Solve for d

D(t)= -8cos (pi(t)/30)+8

solve what? d is just the definition of a function.

i mean the y value,change it to sin function

To solve for d, we need to isolate the variable d in the given equation D(t) = -8cos(pi(t)/30) + 8.

Here's how you can do it step-by-step:

1. Start with the equation: D(t) = -8cos(pi(t)/30) + 8.

2. Subtract 8 from both sides of the equation to isolate the cosine term: D(t) - 8 = -8cos(pi(t)/30).

3. Divide both sides of the equation by -8 to isolate the cosine term: (D(t) - 8)/-8 = cos(pi(t)/30).

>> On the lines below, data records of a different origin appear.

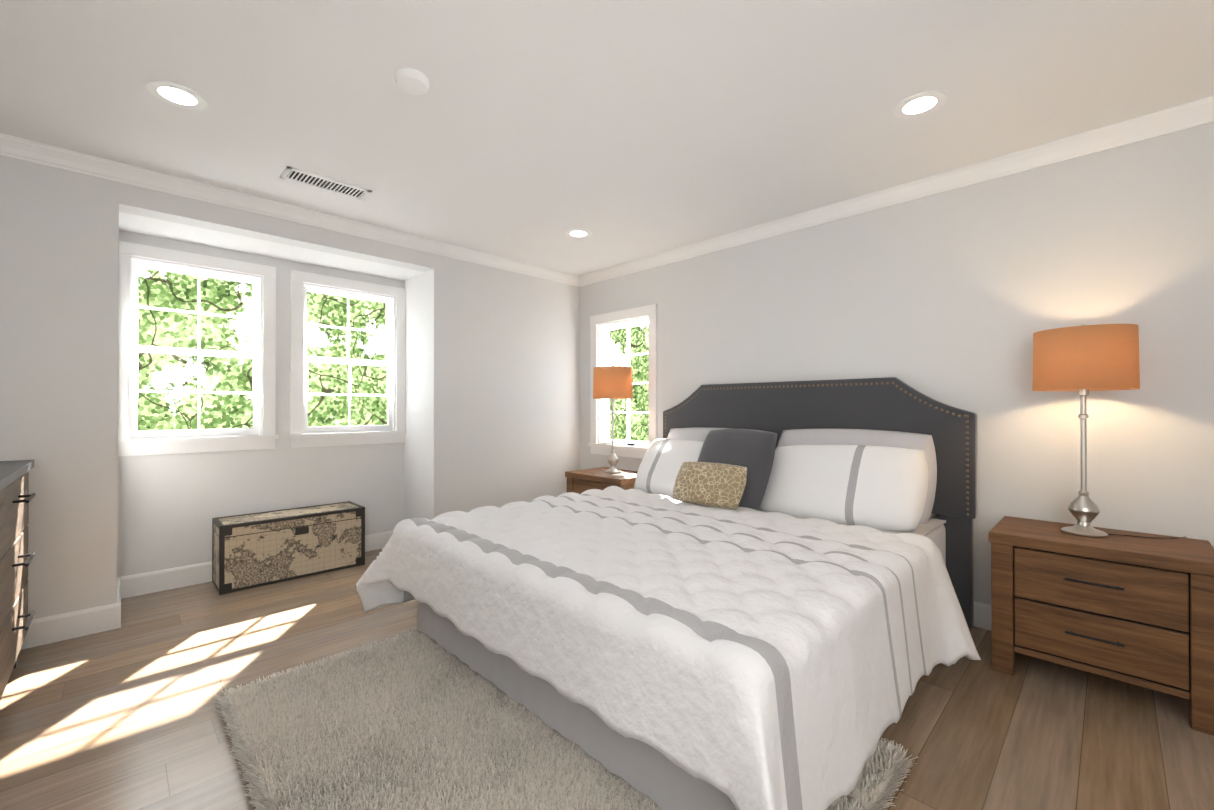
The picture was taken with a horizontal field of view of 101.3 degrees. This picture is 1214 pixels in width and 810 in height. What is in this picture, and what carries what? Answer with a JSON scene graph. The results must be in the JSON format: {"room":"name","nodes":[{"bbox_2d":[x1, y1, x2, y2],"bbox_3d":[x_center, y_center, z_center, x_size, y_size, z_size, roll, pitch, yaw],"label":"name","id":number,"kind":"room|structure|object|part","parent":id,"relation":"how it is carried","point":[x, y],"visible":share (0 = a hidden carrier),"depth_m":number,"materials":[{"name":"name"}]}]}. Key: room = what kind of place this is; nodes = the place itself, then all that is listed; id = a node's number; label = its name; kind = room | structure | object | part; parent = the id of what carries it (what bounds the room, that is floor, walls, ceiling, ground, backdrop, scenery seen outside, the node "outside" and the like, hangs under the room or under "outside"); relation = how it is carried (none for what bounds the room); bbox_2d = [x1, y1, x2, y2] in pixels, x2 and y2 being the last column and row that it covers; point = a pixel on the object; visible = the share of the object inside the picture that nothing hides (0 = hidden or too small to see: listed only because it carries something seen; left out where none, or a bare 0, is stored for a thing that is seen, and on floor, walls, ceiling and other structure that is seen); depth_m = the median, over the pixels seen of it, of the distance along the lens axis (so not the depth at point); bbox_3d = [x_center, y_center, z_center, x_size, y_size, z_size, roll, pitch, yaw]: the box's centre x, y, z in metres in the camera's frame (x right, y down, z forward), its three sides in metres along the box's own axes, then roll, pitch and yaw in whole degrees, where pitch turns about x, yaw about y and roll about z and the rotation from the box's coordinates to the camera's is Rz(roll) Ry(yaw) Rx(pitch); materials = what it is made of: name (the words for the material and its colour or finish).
{"room":"bedroom","nodes":[
{"label":"bedroom","id":0,"kind":"room"},
{"bbox_2d":[117,230,404,576],"bbox_3d":[-2.402,0.055,3.686,1.747,2.241,0.150,0,0,-45],"label":"wall","id":1,"kind":"structure","parent":0,"point":[170,506],"depth_m":3.47,"materials":[{"name":"white paint"}]},
{"bbox_2d":[118,241,277,455],"bbox_3d":[-2.722,-0.344,3.345,0.837,1.305,0.184,0,0,-45],"label":"window","id":2,"kind":"structure","parent":1,"relation":"in","point":[134,441],"depth_m":3.30,"materials":[{"name":"white wood"}]},
{"bbox_2d":[124,530,392,596],"bbox_3d":[-2.345,1.110,3.623,1.745,0.130,0.014,0,0,-45],"label":"baseboard","id":3,"kind":"structure","parent":1,"relation":"attached to","point":[172,578],"depth_m":3.20,"materials":[{"name":"white"}]},
{"bbox_2d":[288,270,405,447],"bbox_3d":[-2.067,-0.341,3.991,0.870,1.305,0.184,0,0,-45],"label":"window","id":4,"kind":"structure","parent":1,"relation":"in","point":[392,298],"depth_m":3.95,"materials":[{"name":"white wood"}]},
{"bbox_2d":[119,212,424,280],"bbox_3d":[-2.261,-1.141,3.548,1.747,0.150,0.551,0,0,-45],"label":"soffit","id":5,"kind":"structure","parent":0,"point":[138,224],"depth_m":3.33,"materials":[{"name":"white paint"}]},
{"bbox_2d":[0,155,579,618],"bbox_3d":[-1.765,-0.045,3.541,4.352,2.440,0.150,0,0,-45],"label":"wall","id":6,"kind":"structure","parent":0,"point":[59,255],"depth_m":2.62,"materials":[{"name":"white paint"}]},
{"bbox_2d":[20,598,122,649],"bbox_3d":[-2.849,1.105,2.353,0.786,0.130,0.014,0,0,-45],"label":"baseboard","id":7,"kind":"structure","parent":6,"relation":"attached to","point":[61,627],"depth_m":2.50,"materials":[{"name":"white"}]},
{"bbox_2d":[117,576,127,597],"bbox_3d":[-2.765,1.106,2.817,0.014,0.130,0.510,0,0,-45],"label":"baseboard","id":8,"kind":"structure","parent":6,"relation":"attached to","point":[120,580],"depth_m":3.02,"materials":[{"name":"white"}]},
{"bbox_2d":[0,133,579,286],"bbox_3d":[-1.695,-1.223,3.474,3.930,0.086,0.052,0,0,-45],"label":"crown molding","id":9,"kind":"structure","parent":6,"relation":"attached to","point":[10,146],"depth_m":2.98,"materials":[{"name":"white wood"}]},
{"bbox_2d":[404,272,425,519],"bbox_3d":[-1.587,-0.018,4.209,0.150,2.390,0.551,0,0,-45],"label":"wall","id":10,"kind":"structure","parent":0,"point":[414,469],"depth_m":4.10,"materials":[{"name":"white paint"}]},
{"bbox_2d":[0,549,1213,809],"bbox_3d":[-0.186,1.218,1.934,4.352,0.100,5.850,0,0,-45],"label":"floor","id":11,"kind":"structure","parent":0,"point":[126,717],"depth_m":1.85,"materials":[{"name":"brown wood"}]},
{"bbox_2d":[0,460,35,699],"bbox_3d":[-2.201,0.706,1.500,0.545,0.920,1.760,0,0,-45],"label":"dresser","id":12,"kind":"object","parent":11,"relation":"on","point":[16,497],"visible":1,"depth_m":1.93,"materials":[{"name":"brown wood"}]},
{"bbox_2d":[212,501,364,594],"bbox_3d":[-2.211,0.964,3.498,0.857,0.428,0.333,0,0,-45],"label":"trunk","id":13,"kind":"object","parent":11,"relation":"on","point":[253,550],"visible":1,"depth_m":3.35,"materials":[{"name":"beige"}]},
{"bbox_2d":[215,629,917,809],"bbox_3d":[-0.272,1.143,1.799,1.616,0.045,2.081,0,0,-45],"label":"rug","id":14,"kind":"object","parent":11,"relation":"on","point":[412,720],"visible":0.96,"depth_m":1.66,"materials":[{"name":"beige carpet"}]},
{"bbox_2d":[565,467,637,493],"bbox_3d":[0.035,0.872,4.204,0.482,0.610,0.666,0,0,-45],"label":"nightstand","id":15,"kind":"object","parent":11,"relation":"on","point":[580,481],"visible":0.1,"depth_m":4.09,"materials":[{"name":"brown wood"}]},
{"bbox_2d":[593,365,636,472],"bbox_3d":[0.074,0.109,4.243,0.374,0.913,0.374,0,0,-45],"label":"lamp","id":16,"kind":"object","parent":15,"relation":"on","point":[612,382],"visible":1,"depth_m":4.11,"materials":[{"name":"orange fabric"}]},
{"bbox_3d":[0.050,-0.191,4.244,0.340,0.263,0.340,0,0,-45],"label":"lamp shade","id":17,"kind":"part","parent":16,"relation":"part of","materials":[{"name":"orange fabric"}]},
{"bbox_2d":[611,473,632,476],"bbox_3d":[0.123,0.561,4.039,0.140,0.008,0.110,0,0,-45],"label":"notepad","id":18,"kind":"object","parent":15,"relation":"on","point":[622,474],"visible":1,"depth_m":4.03,"materials":[{"name":"white paper"}]},
{"bbox_2d":[356,377,980,809],"bbox_3d":[0.372,0.503,2.544,2.369,1.335,2.357,0,0,-45],"label":"bed","id":19,"kind":"object","parent":11,"relation":"on","point":[748,597],"visible":1,"depth_m":1.86,"materials":[{"name":"fabric"}]},
{"bbox_2d":[634,439,703,496],"bbox_3d":[0.540,0.444,3.432,0.800,0.460,0.194,3,-31,45],"label":"pillow","id":20,"kind":"object","parent":19,"relation":"on","point":[658,470],"depth_m":3.45,"materials":[{"name":"white fabric"}]},
{"bbox_2d":[672,462,746,508],"bbox_3d":[0.593,0.457,2.909,0.460,0.270,0.122,0,-30,42],"label":"pillow","id":21,"kind":"object","parent":19,"relation":"on","point":[708,485],"depth_m":2.83,"materials":[{"name":"beige fabric"}]},
{"bbox_3d":[1.204,0.506,3.338,0.070,1.335,2.076,0,0,-45],"label":"headboard","id":22,"kind":"part","parent":19,"relation":"part of","materials":[{"name":"fabric"}]},
{"bbox_2d":[759,445,927,531],"bbox_3d":[1.249,0.426,2.713,0.860,0.480,0.194,-3,-35,45],"label":"pillow","id":23,"kind":"object","parent":19,"relation":"on","point":[882,488],"depth_m":2.57,"materials":[{"name":"white fabric"}]},
{"bbox_3d":[0.421,0.743,2.583,2.020,0.255,1.870,0,0,-45],"label":"mattress","id":24,"kind":"part","parent":19,"relation":"part of","materials":[{"name":"white fabric"}]},
{"bbox_2d":[988,516,1213,735],"bbox_3d":[2.086,0.864,2.125,0.482,0.610,0.666,0,0,-45],"label":"nightstand","id":25,"kind":"object","parent":11,"relation":"on","point":[1138,611],"visible":1,"depth_m":1.96,"materials":[{"name":"brown wood"}]},
{"bbox_2d":[1032,324,1185,538],"bbox_3d":[2.147,0.100,2.142,0.374,0.913,0.477,0,0,-45],"label":"lamp","id":26,"kind":"object","parent":25,"relation":"on","point":[1083,360],"visible":1,"depth_m":2.08,"materials":[{"name":"orange fabric"}]},
{"bbox_3d":[2.087,-0.200,2.179,0.340,0.263,0.340,0,0,-45],"label":"lamp shade","id":27,"kind":"part","parent":26,"relation":"part of","materials":[{"name":"orange fabric"}]},
{"bbox_3d":[2.293,0.554,2.123,0.191,0.004,0.248,0,0,-45],"label":"cord","id":28,"kind":"part","parent":26,"relation":"part of","materials":[{"name":"grey metal"}]},
{"bbox_2d":[0,0,1213,275],"bbox_3d":[-0.186,-1.322,1.945,4.352,0.100,5.850,0,0,-45],"label":"ceiling","id":29,"kind":"structure","parent":0,"point":[532,132],"depth_m":2.05,"materials":[{"name":"white paint"}]},
{"bbox_2d":[146,80,207,109],"bbox_3d":[-1.761,-1.270,2.041,0.194,0.004,0.194,0,0,-45],"label":"recessed light","id":30,"kind":"object","parent":29,"relation":"in","point":[177,93],"visible":1,"depth_m":2.03,"materials":[{"name":"white metal"}]},
{"bbox_2d":[280,166,371,200],"bbox_3d":[-1.600,-1.264,2.846,0.430,0.009,0.170,0,0,-45],"label":"ceiling vent","id":31,"kind":"object","parent":29,"relation":"in","point":[319,182],"visible":0.96,"depth_m":2.83,"materials":[{"name":"white metal"}]},
{"bbox_2d":[395,68,428,94],"bbox_3d":[-0.758,-1.255,1.935,0.124,0.034,0.124,0,0,-45],"label":"smoke detector","id":32,"kind":"object","parent":29,"relation":"attached to","point":[412,81],"visible":1,"depth_m":1.91,"materials":[{"name":"white plastic"}]},
{"bbox_2d":[565,229,591,237],"bbox_3d":[-0.208,-1.263,3.656,0.194,0.004,0.194,0,0,-45],"label":"recessed light","id":33,"kind":"object","parent":29,"relation":"in","point":[579,233],"visible":1,"depth_m":3.65,"materials":[{"name":"white"}]},
{"bbox_2d":[893,90,946,118],"bbox_3d":[1.322,-1.270,2.104,0.194,0.004,0.194,0,0,-45],"label":"recessed light","id":34,"kind":"object","parent":29,"relation":"in","point":[926,100],"visible":1,"depth_m":2.10,"materials":[{"name":"white"}]},
{"bbox_2d":[580,121,1213,604],"bbox_3d":[1.521,-0.047,3.201,0.150,2.440,5.250,0,0,-45],"label":"wall","id":35,"kind":"structure","parent":0,"point":[958,297],"depth_m":2.55,"materials":[{"name":"white paint"}]},
{"bbox_2d":[588,304,656,458],"bbox_3d":[0.180,-0.199,4.534,0.184,1.315,0.844,0,0,-45],"label":"window","id":36,"kind":"structure","parent":35,"relation":"in","point":[602,326],"depth_m":4.55,"materials":[{"name":"white wood"}]},
{"bbox_2d":[580,96,1213,286],"bbox_3d":[1.449,-1.224,3.135,0.052,0.086,4.950,0,0,-45],"label":"crown molding","id":37,"kind":"structure","parent":35,"relation":"attached to","point":[1184,116],"depth_m":2.68,"materials":[{"name":"white wood"}]},
{"bbox_2d":[974,601,990,630],"bbox_3d":[1.463,1.108,3.139,0.014,0.130,4.950,0,0,-45],"label":"baseboard","id":38,"kind":"structure","parent":35,"relation":"attached to","point":[982,611],"depth_m":2.61,"materials":[{"name":"white"}]},
{"label":"outside","id":39,"kind":"structure","parent":0,"visible":0},
{"bbox_2d":[138,268,648,441],"bbox_3d":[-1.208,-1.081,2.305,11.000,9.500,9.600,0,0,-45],"label":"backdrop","id":40,"kind":"structure","parent":39,"point":[167,372],"depth_m":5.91,"materials":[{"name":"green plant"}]}
]}

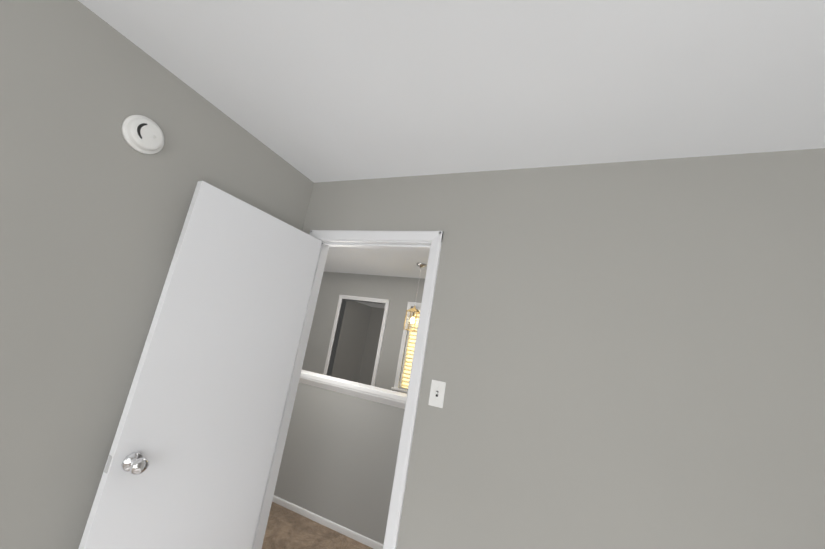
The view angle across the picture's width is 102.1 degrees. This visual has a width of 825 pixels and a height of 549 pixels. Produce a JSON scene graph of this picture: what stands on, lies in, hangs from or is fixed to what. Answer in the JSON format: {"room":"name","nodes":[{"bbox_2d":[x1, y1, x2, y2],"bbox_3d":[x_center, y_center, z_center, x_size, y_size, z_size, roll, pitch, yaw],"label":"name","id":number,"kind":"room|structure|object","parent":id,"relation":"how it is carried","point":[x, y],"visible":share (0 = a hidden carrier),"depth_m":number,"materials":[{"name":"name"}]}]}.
{"room":"bedroom","nodes":[
{"label":"bedroom","id":0,"kind":"room"},
{"bbox_2d":[0,0,313,548],"bbox_3d":[-1.662,0.058,0.241,0.115,2.440,4.170,4,-13,24],"label":"wall","id":1,"kind":"structure","parent":0,"point":[94,207],"depth_m":1.17,"materials":[{"name":"grey paint"}]},
{"bbox_2d":[121,115,163,153],"bbox_3d":[-1.048,-0.551,1.313,0.042,0.144,0.144,4,-13,24],"label":"smoke detector","id":2,"kind":"object","parent":1,"relation":"attached to","point":[142,134],"visible":0.98,"depth_m":1.29,"materials":[{"name":"white plastic"}]},
{"bbox_2d":[262,502,372,548],"bbox_3d":[-0.882,2.162,3.220,6.895,0.120,11.300,4,-13,24],"label":"floor","id":3,"kind":"structure","parent":0,"point":[286,528],"depth_m":2.51,"materials":[{"name":"carpet"}]},
{"bbox_2d":[272,495,382,548],"bbox_3d":[-1.029,1.966,2.826,6.530,0.045,0.012,4,-13,24],"label":"baseboard","id":4,"kind":"structure","parent":3,"relation":"on","point":[362,539],"depth_m":2.64,"materials":[{"name":"white wood"}]},
{"bbox_2d":[274,383,404,544],"bbox_3d":[-0.926,1.505,2.986,6.530,1.035,0.115,4,-13,24],"label":"wall","id":5,"kind":"structure","parent":0,"point":[339,460],"depth_m":2.77,"materials":[{"name":"paint"}]},
{"bbox_2d":[299,370,406,408],"bbox_3d":[-0.841,0.992,3.098,6.530,0.098,0.179,4,-13,24],"label":"trim","id":6,"kind":"structure","parent":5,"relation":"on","point":[370,393],"depth_m":2.88,"materials":[{"name":"white wood"}]},
{"bbox_2d":[331,300,371,381],"bbox_3d":[-2.250,1.598,7.767,0.115,2.440,4.185,4,-13,24],"label":"wall","id":7,"kind":"structure","parent":0,"point":[351,343],"depth_m":9.01,"materials":[{"name":"paint"}]},
{"bbox_2d":[302,272,424,390],"bbox_3d":[-1.235,1.169,5.023,4.245,2.440,0.115,4,-13,24],"label":"wall","id":8,"kind":"structure","parent":0,"point":[332,287],"depth_m":4.95,"materials":[{"name":"paint"}]},
{"bbox_2d":[323,295,420,393],"bbox_3d":[-0.272,1.397,4.510,2.199,2.092,0.165,4,-13,24],"label":"door frame","id":9,"kind":"structure","parent":8,"relation":"attached to","point":[336,327],"depth_m":4.82,"materials":[{"name":"white wood"}]},
{"bbox_2d":[399,307,420,387],"bbox_3d":[0.330,1.008,4.392,0.900,1.085,0.080,4,-13,24],"label":"window blinds","id":10,"kind":"object","parent":8,"relation":"attached to","point":[407,360],"visible":0.23,"depth_m":4.53,"materials":[{"name":"beige"}]},
{"bbox_2d":[358,307,383,384],"bbox_3d":[1.463,2.341,8.362,6.530,2.440,0.115,4,-13,24],"label":"wall","id":11,"kind":"structure","parent":0,"point":[370,348],"depth_m":9.53,"materials":[{"name":"paint"}]},
{"bbox_2d":[78,0,824,308],"bbox_3d":[-0.474,-0.308,3.757,6.895,0.120,11.300,4,-13,24],"label":"ceiling","id":12,"kind":"structure","parent":0,"point":[316,91],"depth_m":1.17,"materials":[{"name":"white paint"}]},
{"bbox_2d":[403,263,426,331],"bbox_3d":[0.045,0.254,3.814,0.132,0.775,0.132,4,-13,24],"label":"pendant lantern","id":13,"kind":"object","parent":12,"relation":"hanging from","point":[412,319],"visible":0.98,"depth_m":3.75,"materials":[{"name":"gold metal"}]},
{"bbox_2d":[302,148,824,548],"bbox_3d":[0.458,0.667,1.430,2.830,2.440,0.115,4,-13,24],"label":"wall","id":14,"kind":"structure","parent":0,"point":[625,355],"depth_m":1.31,"materials":[{"name":"grey paint"}]},
{"bbox_2d":[251,230,442,548],"bbox_3d":[-0.382,0.777,1.764,0.880,2.099,0.150,4,-13,24],"label":"door frame","id":15,"kind":"structure","parent":14,"relation":"attached to","point":[434,238],"depth_m":1.80,"materials":[{"name":"white wood"}]},
{"bbox_2d":[78,181,321,548],"bbox_3d":[-0.897,0.670,1.533,0.176,2.016,0.755,3,-14,28],"label":"door","id":16,"kind":"structure","parent":15,"relation":"attached to","point":[188,462],"depth_m":1.48,"materials":[{"name":"white wood"}]},
{"bbox_2d":[428,380,445,407],"bbox_3d":[0.112,0.550,1.539,0.070,0.115,0.020,4,-13,24],"label":"light switch","id":17,"kind":"object","parent":14,"relation":"attached to","point":[437,394],"visible":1,"depth_m":1.54,"materials":[{"name":"white plastic"}]}
]}

4. Take the inverse cosine (arccos) of both sides of the equation to remove the cosine: arccos((D(t) - 8)/-8) = pi(t)/30.

5. Multiply both sides of the equation by 30/pi to isolate the variable t: (30/pi) * arccos((D(t) - 8)/-8) = t.

6. Now, we have the equation t = (30/pi) * arccos((D(t) - 8)/-8) as an expression for t.

Thus, to solve for d, you will need to substitute the desired values of t into the equation t = (30/pi) * arccos((D(t) - 8)/-8), and then evaluate it.